The signs and symptoms of hydronephrosis depends upon whether the obstruction is acute or chronic. Unilateral hydronephrosis may even occur without symptoms.

Blood tests can show elevated creatinine and electrolyte imbalance. Urinalysis may show an elevated pH due to the secondary destruction of nephrons within the affected kidney.

Symptoms that occur regardless of where the obstruction lies include loin or flank pain. An enlarged kidney may be palpable on examination.

Where to obstruction occurs in the lower urinary tract, suprapubic tenderness (with or without a history of bladder outflow obstruction) along with a palpable bladder are strongly suggestive of acute urinary retention, which left untreated is highly likely to cause hydronephrosis.

Upper urinary tract obstruction is characterised by pain in the flank, often radiating to either the abdomen or the groin. Where the obstruction is chronic renal failure may also be present. If the obstruction is complete, an enlarged kidney is often palpable on examination.


The obstruction may be either partial or complete and can occur anywhere from the urethral meatus to the calyces of the renal pelvis.

The obstruction may arise from either inside or outside the urinary tract. Intrinsic obstructions (those that occur within the tract) include blood clots, stones, along with tumours of the kidney, ureter and bladder. Extrinsic obstructions (those that are caused by factors outside of the urinary tract) include pelvic tumours, strictures of the ureters, and neurological defecits.

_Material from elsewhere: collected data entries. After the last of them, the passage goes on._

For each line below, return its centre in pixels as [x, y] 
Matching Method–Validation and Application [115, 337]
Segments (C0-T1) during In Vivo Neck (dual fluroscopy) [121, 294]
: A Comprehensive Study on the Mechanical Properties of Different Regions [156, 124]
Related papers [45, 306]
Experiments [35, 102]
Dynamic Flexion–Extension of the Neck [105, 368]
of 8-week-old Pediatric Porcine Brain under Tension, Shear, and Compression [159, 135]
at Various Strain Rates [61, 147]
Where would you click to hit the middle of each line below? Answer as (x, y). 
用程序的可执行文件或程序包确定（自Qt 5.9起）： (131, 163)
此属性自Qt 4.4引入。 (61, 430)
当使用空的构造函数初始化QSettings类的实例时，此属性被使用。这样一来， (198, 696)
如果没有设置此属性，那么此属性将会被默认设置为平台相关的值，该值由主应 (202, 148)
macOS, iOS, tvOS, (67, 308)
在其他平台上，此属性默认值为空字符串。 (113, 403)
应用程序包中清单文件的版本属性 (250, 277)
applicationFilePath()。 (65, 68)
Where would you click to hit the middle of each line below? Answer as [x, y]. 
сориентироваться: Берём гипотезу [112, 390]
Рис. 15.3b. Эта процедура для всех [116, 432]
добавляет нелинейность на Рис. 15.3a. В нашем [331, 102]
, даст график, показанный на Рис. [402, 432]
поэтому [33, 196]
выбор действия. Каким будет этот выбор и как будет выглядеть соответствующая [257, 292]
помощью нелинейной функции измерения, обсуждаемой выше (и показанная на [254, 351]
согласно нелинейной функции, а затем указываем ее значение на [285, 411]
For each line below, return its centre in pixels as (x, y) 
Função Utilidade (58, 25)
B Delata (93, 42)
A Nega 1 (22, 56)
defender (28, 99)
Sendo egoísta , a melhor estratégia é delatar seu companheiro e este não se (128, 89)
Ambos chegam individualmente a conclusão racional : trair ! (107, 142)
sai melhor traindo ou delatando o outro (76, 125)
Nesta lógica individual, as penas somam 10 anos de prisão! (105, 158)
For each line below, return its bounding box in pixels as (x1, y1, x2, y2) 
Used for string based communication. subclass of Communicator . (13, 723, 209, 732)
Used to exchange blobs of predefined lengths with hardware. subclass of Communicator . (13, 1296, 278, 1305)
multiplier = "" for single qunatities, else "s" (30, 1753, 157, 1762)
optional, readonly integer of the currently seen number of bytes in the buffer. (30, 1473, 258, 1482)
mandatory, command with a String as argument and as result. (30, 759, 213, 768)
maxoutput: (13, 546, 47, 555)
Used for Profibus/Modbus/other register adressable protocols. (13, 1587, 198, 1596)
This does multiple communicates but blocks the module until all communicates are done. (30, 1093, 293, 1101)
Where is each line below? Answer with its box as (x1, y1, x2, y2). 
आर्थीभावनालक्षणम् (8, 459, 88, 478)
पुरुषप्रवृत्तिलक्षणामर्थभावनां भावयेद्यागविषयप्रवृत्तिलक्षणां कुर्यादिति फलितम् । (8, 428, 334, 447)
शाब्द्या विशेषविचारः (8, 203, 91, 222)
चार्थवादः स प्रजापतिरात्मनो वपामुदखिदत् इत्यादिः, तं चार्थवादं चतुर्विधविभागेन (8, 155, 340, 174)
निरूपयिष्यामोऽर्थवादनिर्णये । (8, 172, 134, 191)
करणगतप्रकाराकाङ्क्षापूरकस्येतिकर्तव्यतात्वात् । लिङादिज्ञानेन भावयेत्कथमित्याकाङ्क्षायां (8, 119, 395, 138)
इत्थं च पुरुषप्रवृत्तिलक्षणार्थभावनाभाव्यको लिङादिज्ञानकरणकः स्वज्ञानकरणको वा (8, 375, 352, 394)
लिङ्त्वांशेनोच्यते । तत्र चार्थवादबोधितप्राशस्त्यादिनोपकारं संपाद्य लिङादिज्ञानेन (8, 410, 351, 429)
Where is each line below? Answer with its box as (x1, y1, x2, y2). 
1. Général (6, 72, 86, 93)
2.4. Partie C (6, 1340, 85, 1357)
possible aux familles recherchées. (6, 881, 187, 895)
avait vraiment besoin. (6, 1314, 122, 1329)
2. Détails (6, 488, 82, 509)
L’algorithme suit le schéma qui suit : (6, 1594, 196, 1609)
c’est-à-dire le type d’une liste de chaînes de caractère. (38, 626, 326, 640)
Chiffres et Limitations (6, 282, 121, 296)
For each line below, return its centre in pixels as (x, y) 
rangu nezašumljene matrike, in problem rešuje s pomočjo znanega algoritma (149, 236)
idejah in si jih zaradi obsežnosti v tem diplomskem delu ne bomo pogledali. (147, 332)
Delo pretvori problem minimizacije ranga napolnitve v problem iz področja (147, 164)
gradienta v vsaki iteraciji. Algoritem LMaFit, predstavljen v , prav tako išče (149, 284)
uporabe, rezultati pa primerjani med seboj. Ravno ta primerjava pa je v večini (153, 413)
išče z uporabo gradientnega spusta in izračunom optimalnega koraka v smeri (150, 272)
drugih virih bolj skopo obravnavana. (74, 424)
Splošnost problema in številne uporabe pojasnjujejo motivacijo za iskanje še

Left untreated bilateral obstruction (obstruction occurring to both kidneys rather than one) has a poor prognosis.


Treatment of hydronephrosis focusses upon the removal of the obstruction and drainage of the urine that has accumulated behind the obstruction. Therefore, the specific tretment depends upon where the obstruction lies, and whether it is acute or chronic.

Acute obstruction of the upper urinary tract is usually treated by the insertion of a nephrostomy tube. Chronic upper urinary tract obstruction is treated by the insertion of a ureteric stent or a pyeloplasty.

Lower urinary tract obstruction (such as that caused by bladder outflow obstruction secondary to prostatic hypertrophy) is usually treated by insertion of a urinary catheter or a suprapubic catheter.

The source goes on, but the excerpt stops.